Stored items
Segment Open

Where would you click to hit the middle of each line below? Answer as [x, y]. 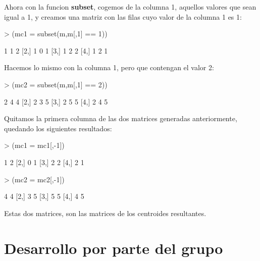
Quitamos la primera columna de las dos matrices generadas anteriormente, [121, 118]
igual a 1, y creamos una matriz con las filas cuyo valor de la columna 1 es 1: [123, 16]
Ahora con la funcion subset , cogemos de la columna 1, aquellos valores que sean [130, 7]
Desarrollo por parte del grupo [114, 248]
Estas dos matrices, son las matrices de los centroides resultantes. [105, 213]
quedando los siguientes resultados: [58, 128]
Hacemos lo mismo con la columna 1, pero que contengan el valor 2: [109, 67]

Segment Closed

Scan the records above for the word "matrices". Copy each line that has it.

Quitamos la primera columna de las dos matrices generadas anteriormente, [121, 118]
Estas dos matrices, son las matrices de los centroides resultantes. [105, 213]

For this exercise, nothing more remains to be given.